The Internet of Things is a reality comprising hundreds and soon thousands of connected devices -- and it's the biggest test yet for corporate responsibility.
Ignorance is bliss
All the tech players are getting into the space but that doesn't mean they know what they are doing. All they seek is a way to keep revenue rising, some by selling you things, others to learn more about you so they can sell you. And in their rush they're selling problems not solutions.
Take Google's Nest thermostat -- hackers have already figured out how to turn it into a network sniffing spy inside 15-seconds -- all they need is access. Imagine that: Anyone with access to your home can turn your convenience into their network traffic sniffer in a few seconds.
I'm not singling Google out, though it will never be a poster child for end user privacy, many others are implicated -- just read the recent HP Fortify report that warns few firms offering connected things pay attention to your security. Few even have a problem reporting system for these solutions.
Here are three reports to illustrate where we are today:
- Nest hacker, Daniel Buentello previously explained how connected appliances can be used against us -- check out “Weaponizing your coffee pot”, in which he undermined Belkin WeMo appliance security.
- Security consultant Jesus Molina has discussed flaws found in a hotel's building automation system that enabled him to control almost every appliance in the property.
- Target customers last year saw credit card details stolen when attackers figured out how to penetrate the retailer's point of sale devices using a vulnerability found in Target's smart air conditioning system. (As a consumer do you ever anticipate losing your cash through air conditioning?)
Convenience or calamity?
As you fill your life up with connected devices it is necessary to consider the cost of the convenience -- each connected device is a potential attack vector, unless someone has secured it.
"A couple of security concerns on a single device such as a mobile phone can quickly turn to 50 or 60 concerns when considering multiple IoT devices in an interconnected home or business,” said HP Fortify.

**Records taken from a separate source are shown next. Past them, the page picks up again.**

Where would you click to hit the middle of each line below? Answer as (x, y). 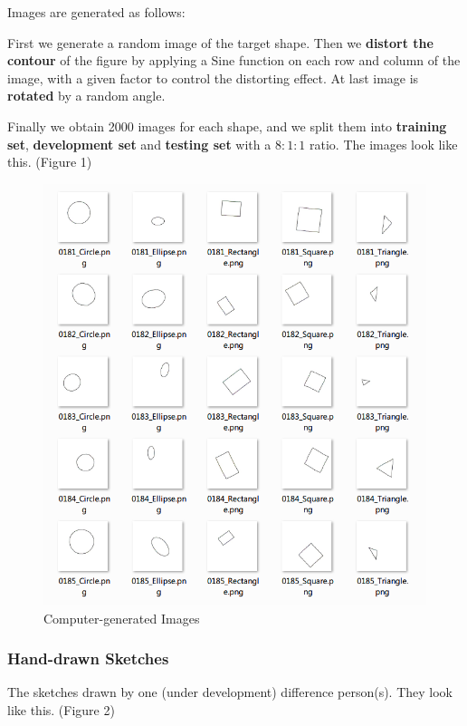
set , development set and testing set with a (139, 144)
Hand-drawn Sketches (88, 658)
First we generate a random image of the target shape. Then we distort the (220, 42)
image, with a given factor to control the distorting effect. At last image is (213, 77)
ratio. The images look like (384, 144)
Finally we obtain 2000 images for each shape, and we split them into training (227, 126)
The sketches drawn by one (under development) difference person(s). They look (230, 692)
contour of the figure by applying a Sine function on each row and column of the (234, 60)
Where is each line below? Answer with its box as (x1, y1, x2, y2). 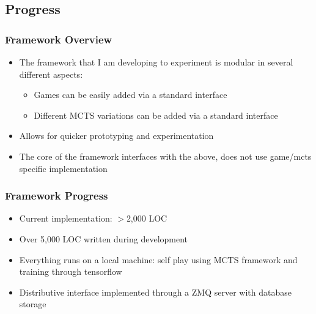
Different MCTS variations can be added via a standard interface (34, 108, 278, 121)
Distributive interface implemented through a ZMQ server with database (19, 285, 292, 298)
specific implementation (19, 162, 108, 174)
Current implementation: (19, 212, 112, 225)
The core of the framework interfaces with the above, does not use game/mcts (19, 149, 312, 162)
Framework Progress (5, 188, 108, 203)
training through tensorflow (19, 265, 122, 278)
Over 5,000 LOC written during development (19, 232, 188, 245)
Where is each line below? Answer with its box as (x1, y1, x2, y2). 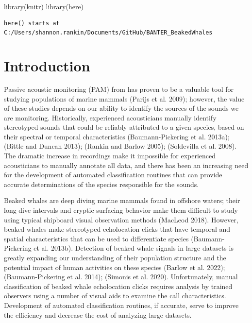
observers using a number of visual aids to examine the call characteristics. (4, 290, 226, 301)
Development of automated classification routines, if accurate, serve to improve (4, 300, 239, 310)
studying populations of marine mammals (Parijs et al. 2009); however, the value (4, 93, 245, 103)
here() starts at (4, 19, 60, 27)
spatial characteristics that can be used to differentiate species (4, 233, 189, 243)
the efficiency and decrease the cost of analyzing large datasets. (4, 309, 192, 320)
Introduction (4, 55, 90, 75)
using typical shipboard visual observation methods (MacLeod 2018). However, (4, 214, 238, 224)
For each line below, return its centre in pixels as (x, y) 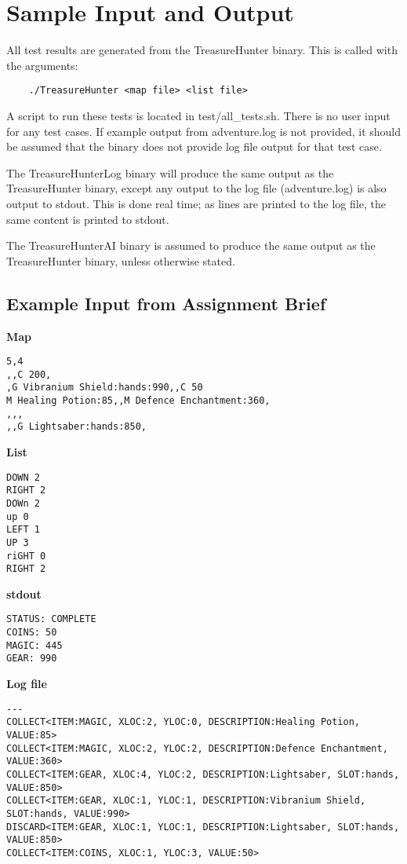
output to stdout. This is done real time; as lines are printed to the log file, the (196, 203)
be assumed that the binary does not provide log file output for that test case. (194, 146)
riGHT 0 (26, 556)
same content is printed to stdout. (88, 219)
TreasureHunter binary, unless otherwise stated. (121, 260)
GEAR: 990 (32, 659)
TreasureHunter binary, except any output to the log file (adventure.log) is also (196, 188)
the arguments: (42, 65)
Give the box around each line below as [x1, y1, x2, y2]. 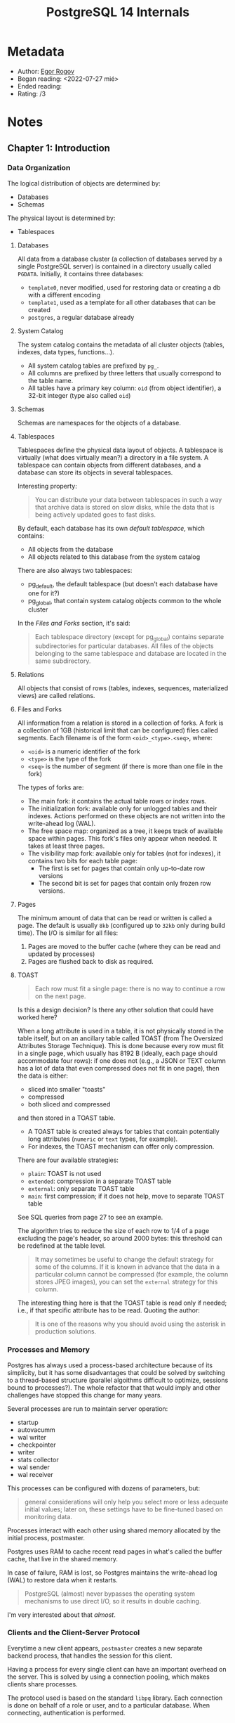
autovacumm [17, 1425, 55, 1434]
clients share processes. [7, 1679, 79, 1688]
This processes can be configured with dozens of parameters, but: [7, 1484, 201, 1492]
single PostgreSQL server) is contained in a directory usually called [17, 262, 212, 271]
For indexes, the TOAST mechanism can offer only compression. [27, 1142, 215, 1151]
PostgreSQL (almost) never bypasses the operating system [24, 1589, 195, 1598]
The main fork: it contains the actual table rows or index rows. [27, 797, 207, 806]
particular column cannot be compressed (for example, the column [34, 1270, 229, 1279]
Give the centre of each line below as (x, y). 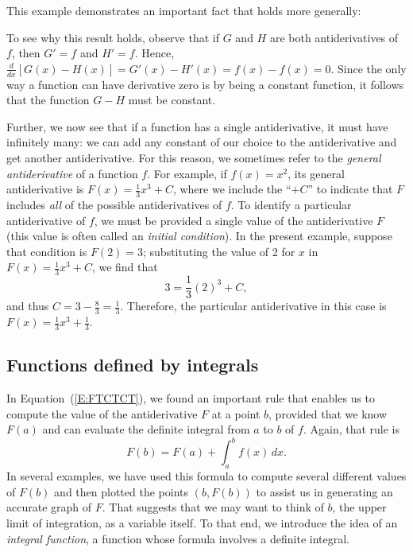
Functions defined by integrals (133, 365)
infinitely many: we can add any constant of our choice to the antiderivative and (202, 142)
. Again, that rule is (351, 429)
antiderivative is (45, 189)
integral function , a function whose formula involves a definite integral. (178, 538)
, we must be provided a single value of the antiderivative (234, 220)
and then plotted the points (121, 491)
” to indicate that (350, 189)
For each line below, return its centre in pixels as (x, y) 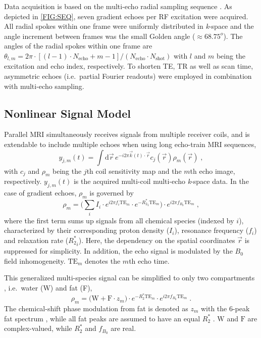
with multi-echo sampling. (44, 86)
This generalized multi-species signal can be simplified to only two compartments (129, 278)
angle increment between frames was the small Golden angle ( (100, 36)
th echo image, (213, 171)
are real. (123, 328)
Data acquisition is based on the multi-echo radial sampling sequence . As (118, 6)
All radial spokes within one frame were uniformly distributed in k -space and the (129, 26)
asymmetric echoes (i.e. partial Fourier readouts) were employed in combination (128, 76)
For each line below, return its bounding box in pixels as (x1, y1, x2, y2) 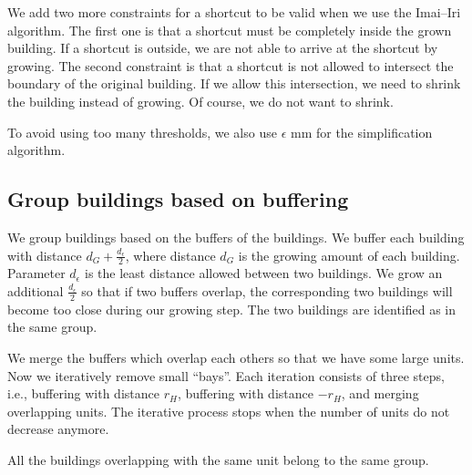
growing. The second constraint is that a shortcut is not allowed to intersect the (7, 56, 454, 75)
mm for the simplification (290, 122, 433, 141)
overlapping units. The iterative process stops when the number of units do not (7, 401, 450, 420)
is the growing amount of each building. (238, 245, 460, 264)
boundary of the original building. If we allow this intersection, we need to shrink (7, 74, 461, 93)
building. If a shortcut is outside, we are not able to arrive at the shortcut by (7, 38, 438, 57)
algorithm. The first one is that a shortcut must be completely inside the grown (7, 20, 452, 39)
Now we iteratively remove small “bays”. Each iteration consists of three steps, (7, 366, 445, 385)
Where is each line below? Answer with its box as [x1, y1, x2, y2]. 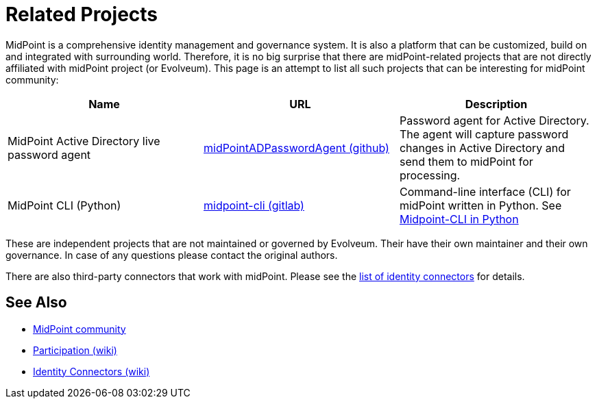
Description [465, 97, 528, 111]
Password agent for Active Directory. [399, 113, 589, 127]
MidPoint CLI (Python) [8, 198, 121, 212]
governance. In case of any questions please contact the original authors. [5, 249, 338, 261]
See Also [5, 294, 67, 312]
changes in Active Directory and [399, 140, 565, 155]
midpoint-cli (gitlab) [203, 198, 304, 212]
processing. [399, 168, 461, 182]
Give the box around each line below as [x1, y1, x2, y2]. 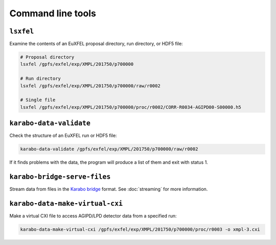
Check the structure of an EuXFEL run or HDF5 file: [9, 133, 117, 139]
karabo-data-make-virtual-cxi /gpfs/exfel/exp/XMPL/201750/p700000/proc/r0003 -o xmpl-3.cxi [20, 227, 260, 232]
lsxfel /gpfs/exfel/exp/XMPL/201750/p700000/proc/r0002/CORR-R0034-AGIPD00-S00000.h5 [20, 104, 241, 110]
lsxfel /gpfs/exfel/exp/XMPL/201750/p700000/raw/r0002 [20, 83, 160, 89]
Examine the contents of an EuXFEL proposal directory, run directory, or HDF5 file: [9, 41, 183, 47]
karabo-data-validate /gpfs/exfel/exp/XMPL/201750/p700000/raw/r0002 [20, 146, 198, 152]
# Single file [20, 97, 56, 103]
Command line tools [9, 8, 97, 19]
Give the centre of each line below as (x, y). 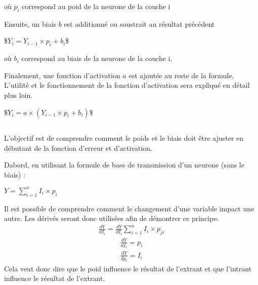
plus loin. (18, 95)
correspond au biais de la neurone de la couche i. (97, 58)
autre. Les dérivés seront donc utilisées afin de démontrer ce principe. (112, 218)
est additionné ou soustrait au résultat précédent (139, 23)
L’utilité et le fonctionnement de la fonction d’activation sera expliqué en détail (127, 85)
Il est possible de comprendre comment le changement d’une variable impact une (129, 208)
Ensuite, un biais (30, 23)
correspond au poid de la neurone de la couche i (96, 6)
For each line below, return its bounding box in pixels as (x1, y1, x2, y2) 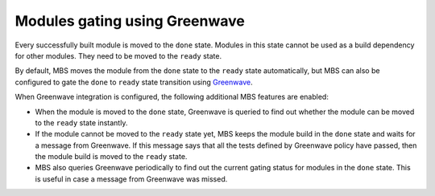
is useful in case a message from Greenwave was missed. (35, 174, 228, 184)
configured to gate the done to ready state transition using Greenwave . (14, 77, 253, 87)
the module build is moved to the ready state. (35, 152, 188, 161)
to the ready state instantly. (35, 117, 128, 128)
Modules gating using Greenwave (14, 12, 245, 30)
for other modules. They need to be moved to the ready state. (14, 51, 222, 60)
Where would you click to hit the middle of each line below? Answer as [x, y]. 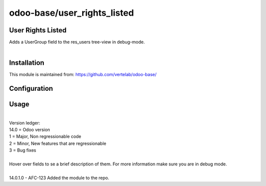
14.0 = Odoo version [30, 130]
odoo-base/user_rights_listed [71, 13]
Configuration [31, 89]
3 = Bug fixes [23, 150]
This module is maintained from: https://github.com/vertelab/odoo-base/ [83, 75]
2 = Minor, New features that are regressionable [58, 143]
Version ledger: [25, 123]
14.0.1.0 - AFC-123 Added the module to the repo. [59, 178]
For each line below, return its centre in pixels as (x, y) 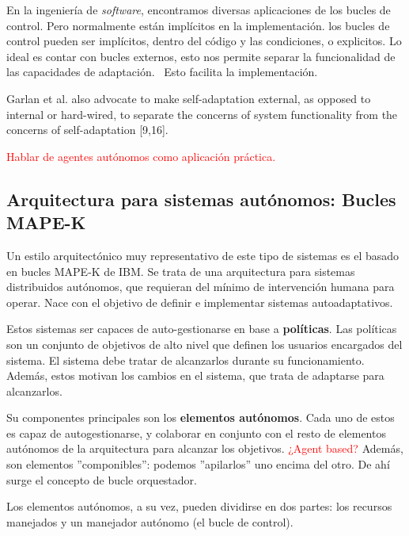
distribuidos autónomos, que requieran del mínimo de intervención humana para (201, 287)
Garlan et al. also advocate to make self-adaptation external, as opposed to (189, 98)
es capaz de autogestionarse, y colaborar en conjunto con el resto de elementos (196, 433)
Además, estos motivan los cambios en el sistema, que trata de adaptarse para (195, 375)
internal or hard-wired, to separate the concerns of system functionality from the (202, 114)
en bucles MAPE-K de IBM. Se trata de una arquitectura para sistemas (181, 271)
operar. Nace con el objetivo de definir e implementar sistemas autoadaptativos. (200, 302)
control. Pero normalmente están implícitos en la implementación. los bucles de (198, 25)
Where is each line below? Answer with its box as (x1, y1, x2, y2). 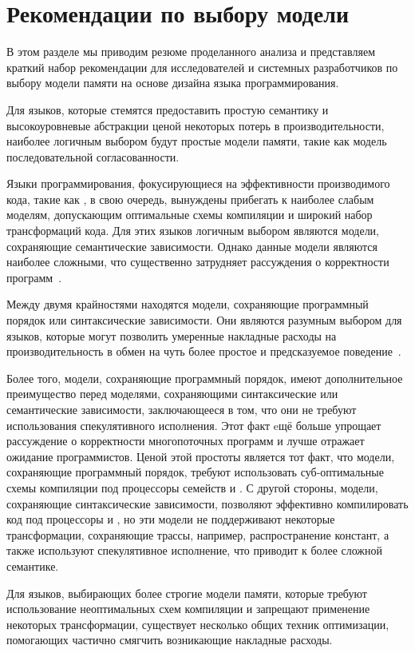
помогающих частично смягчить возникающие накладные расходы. (6, 631, 333, 648)
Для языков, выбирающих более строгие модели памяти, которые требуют (6, 584, 367, 601)
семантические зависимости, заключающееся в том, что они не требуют (6, 401, 357, 417)
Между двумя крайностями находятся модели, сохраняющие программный (6, 296, 369, 313)
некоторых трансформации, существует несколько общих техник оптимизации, (6, 615, 389, 632)
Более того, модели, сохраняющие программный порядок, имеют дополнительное (6, 369, 403, 386)
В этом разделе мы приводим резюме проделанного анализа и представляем (6, 43, 376, 60)
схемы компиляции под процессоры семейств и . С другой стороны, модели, (6, 479, 378, 496)
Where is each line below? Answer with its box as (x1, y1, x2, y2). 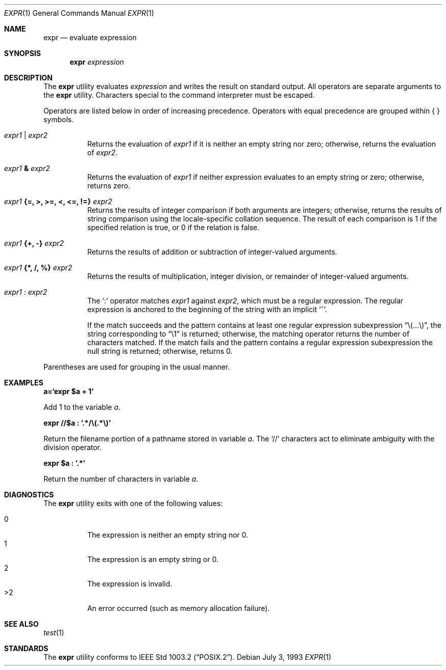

Significant attacks against home routers and other connected systems have already been reported this year.
It's not so long until 2020 when IDC reckons we will have 212 billion connected devices sharing every detail of how humans get through their day online. When they do they will be using an Internet based on Open Source roots that are already creaking. You see, Heartbleed proved the volunteers who maintain the code that maintains the Internet need more cash to check the code they create (some claim OpenSSL runs for a year on the price of a MacBook Pro - to support how many devices?).
Security doesn't need to be boring
So why won't the big mega-corporations cough up more cash to support the Open Source groups who make the code that drives both convenience and corporate profit? Corporations and cybercriminals aren't so very far apart, I suppose. They all want whatever they can get for as little as possible.
It doesn’t have to be this way, of course: connected solutions could offer convenience without the compromise. Secure solutions could create an Internet of Things in which there were no easy targets. Solutions you could trust (subject to the NSA).
As businesses collect even more personal data from cars, homes and other connected systems, the extent and value of the information gathered for big data analysis becomes immense.
The stage seems set for someone to put security at the center of the connected dream. Assuming its systemically possible to achieve that, which corporation do you think will step up to the plate?